··· MATERIAL SHOWN
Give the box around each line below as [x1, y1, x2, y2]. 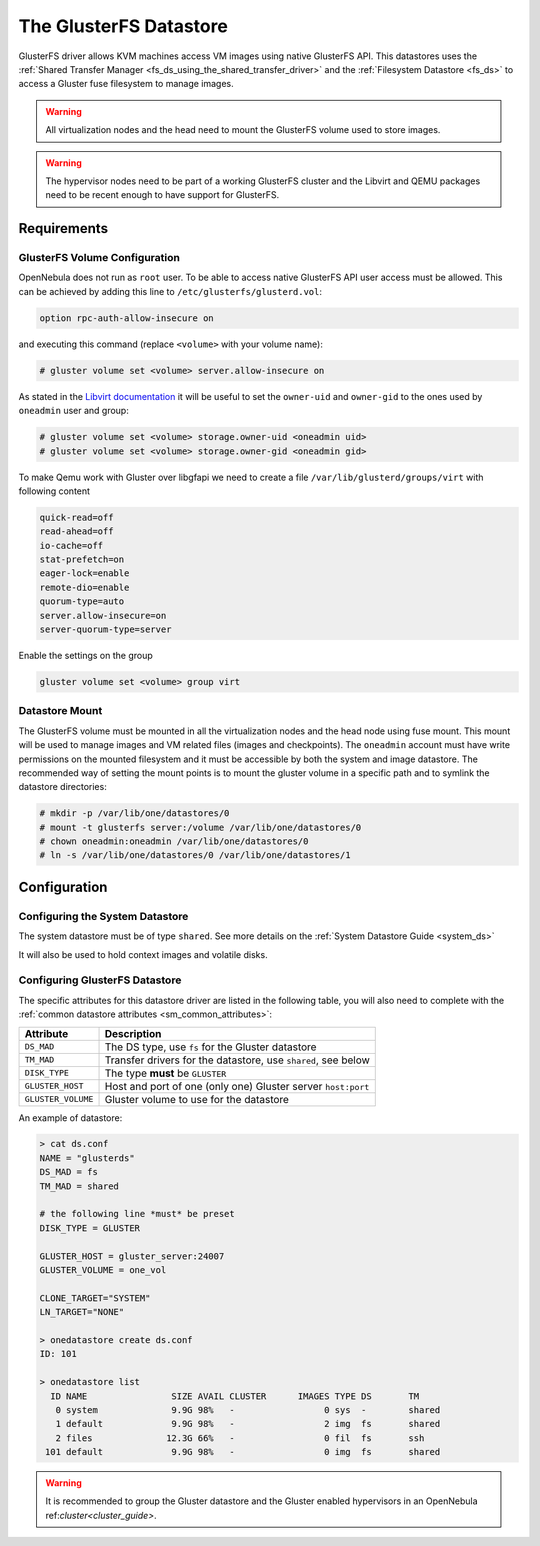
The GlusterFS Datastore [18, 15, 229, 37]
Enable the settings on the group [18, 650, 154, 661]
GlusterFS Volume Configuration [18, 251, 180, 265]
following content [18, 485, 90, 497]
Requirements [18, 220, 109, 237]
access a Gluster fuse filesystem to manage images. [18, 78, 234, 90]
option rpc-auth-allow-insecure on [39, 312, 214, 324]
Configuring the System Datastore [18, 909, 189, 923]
······
··· MATERIAL SHOWN
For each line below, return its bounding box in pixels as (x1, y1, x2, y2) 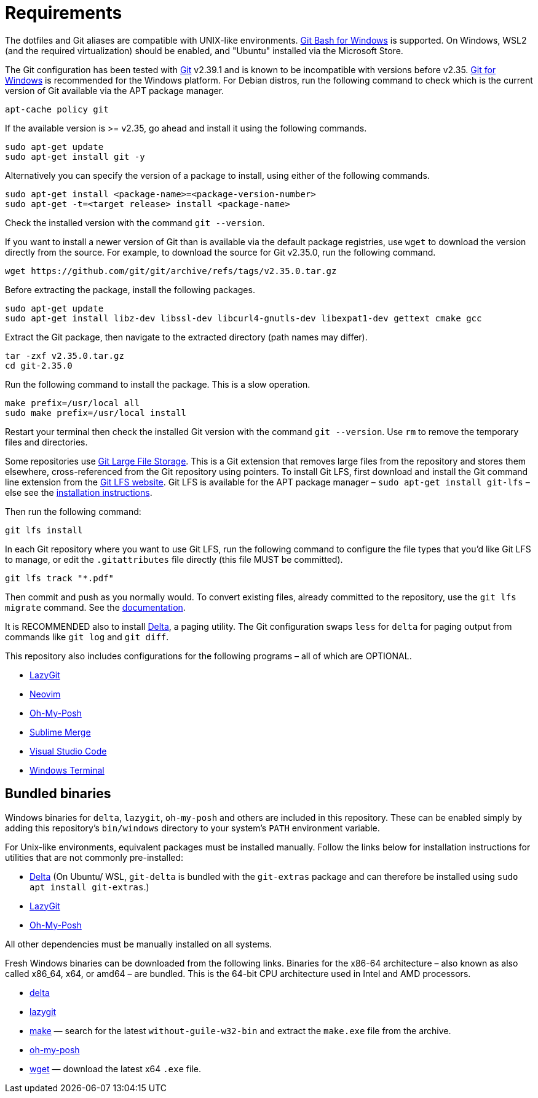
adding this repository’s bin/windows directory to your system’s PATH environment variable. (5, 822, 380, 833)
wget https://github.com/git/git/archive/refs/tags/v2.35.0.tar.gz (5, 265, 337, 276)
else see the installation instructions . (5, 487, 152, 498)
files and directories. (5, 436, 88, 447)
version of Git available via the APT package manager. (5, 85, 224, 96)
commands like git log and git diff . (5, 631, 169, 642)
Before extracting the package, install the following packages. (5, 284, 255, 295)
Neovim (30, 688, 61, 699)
······
··· MATERIAL SHOWN
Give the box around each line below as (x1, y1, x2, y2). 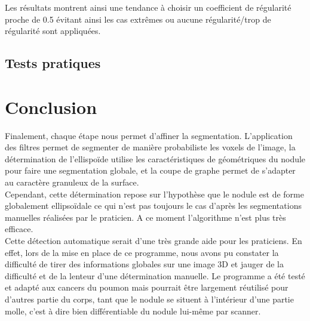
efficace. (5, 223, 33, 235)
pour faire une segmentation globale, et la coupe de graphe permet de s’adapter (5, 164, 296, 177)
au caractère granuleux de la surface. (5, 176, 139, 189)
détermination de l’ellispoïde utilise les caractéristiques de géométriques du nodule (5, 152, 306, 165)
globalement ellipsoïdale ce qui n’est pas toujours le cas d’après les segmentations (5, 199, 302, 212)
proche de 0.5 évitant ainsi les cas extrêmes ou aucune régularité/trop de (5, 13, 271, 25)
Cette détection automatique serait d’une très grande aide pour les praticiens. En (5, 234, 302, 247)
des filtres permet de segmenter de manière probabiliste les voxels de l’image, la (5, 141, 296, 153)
······
(EXERCISE GOAL)
Both end lines included, restate word for word the lines above from the line with "Requirements [18, 220, 109, 237]" to the line with "Configuring the System", and nothing else.

(REPLY)
Requirements [18, 220, 109, 237]
access a Gluster fuse filesystem to manage images. [18, 78, 234, 90]
option rpc-auth-allow-insecure on [39, 312, 214, 324]
Configuring the System Datastore [18, 909, 189, 923]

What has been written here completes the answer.